Blog focused on artists who examine, move over, look at, work with, journey on, use metaphorically, or create new connections to water, rivers, lakes, oceans, or boats.

Visualizing climate change

A new wave of creative projects is addressing our shifting environment through art, activism, and innovative design

An article in A/D/O by Laura Feinstein.

Dutch artist Daan Roosegaarde, whose works have included Waterlicht, an aetherial series of aquatic projections depicting rising tides

Dutch artist Daan Roosegaarde, whose works have included Waterlicht, an aetherial series of aquatic projections depicting rising tides

The Earth's average temperature increased by two degrees Fahrenheit during the 20th century, according to NASA. While this may seem minor, it has already had an outsized impact on our global climate, from the increase in extreme weather events like flooding and forest fires, to ongoing food and water shortages. But what global governments have been frustratingly slow to address, artists and designers are tackling full-throttle, using their talents to create powerful visual representations that force us to grasp climate change more tangibly.

Coinciding with the 2019 Venice Biennale, in the satellite show “Artists Need to Create on the Same Scale that Society Has the Capacity to Destroy,” prominent artists like Rirkrit Tiravanija and Kiki Smith made climate change a dominant issue; nearby, Lorenzo Quinn's compelling installation depicting a pair of hands emerging from the city's famous canals to support the sides of the Ca’ Sagredo Hotel – a statement on rising sea levels – underscored this sense of urgency. At Milan’s Triennale Museum, just a few hours west, the exhibition Broken Nature, curated by MoMA's Paola Antonelli, presents 22 international artists exploring and addressing issues ranging from deforestation to coral reef depletion, while Louis Vuitton’s newly appointed artistic director Virgil Abloh recently unveiled a series of climate change-inspired furniture pieces. If three makes it a trend, this may be the beginning of a movement.

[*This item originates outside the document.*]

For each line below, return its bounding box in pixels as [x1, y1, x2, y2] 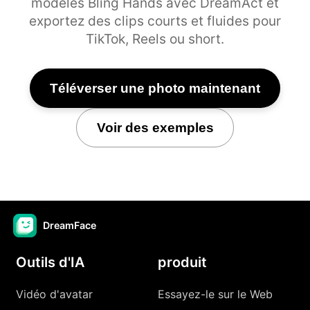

HighWaterLine, Manhattan Beach, New York, 2007 – Eve Mosher marked a 70-mile line in chalk around New York at 10 feet above sea level, showing how dire the potential flooding from global warming could be

HighWaterLine, Manhattan Beach, New York, 2007 – Eve Mosher marked a 70-mile line in chalk around New York at 10 feet above sea level, showing how dire the potential flooding from global warming could be

Obviously, there’s no template for visualizing climate change. Some artists embrace a literal interpretation, like Finnish designers Pekka Niittyvirta and Timo Aho, who illuminated ghostly “flood lines" throughout the Scottish countryside, and New York-based artist Eve Mosher who, as part of 2007's HighWaterLine project, traced swaths of Brooklyn with a baseball field chalker to create a 70-mile flood line for a storm projected to hit the coast within three to 20 years. Five years later, Hurricane Sandy devastated much of the region. Still other artists prefer what Margaret Atwood called “speculative fiction,” a vision of a not-too-distant world that’s easy to imagine but hard to bear. American artist Zaria Forman’s ice glacier drawings explore in vivid detail the melting of the poles, while painter Jill Pelto utilizes scientific data to create illustrations depicting issues like ocean acidification and deforestation, overlaid with vibrant watercolor paintings of the affected natural areas.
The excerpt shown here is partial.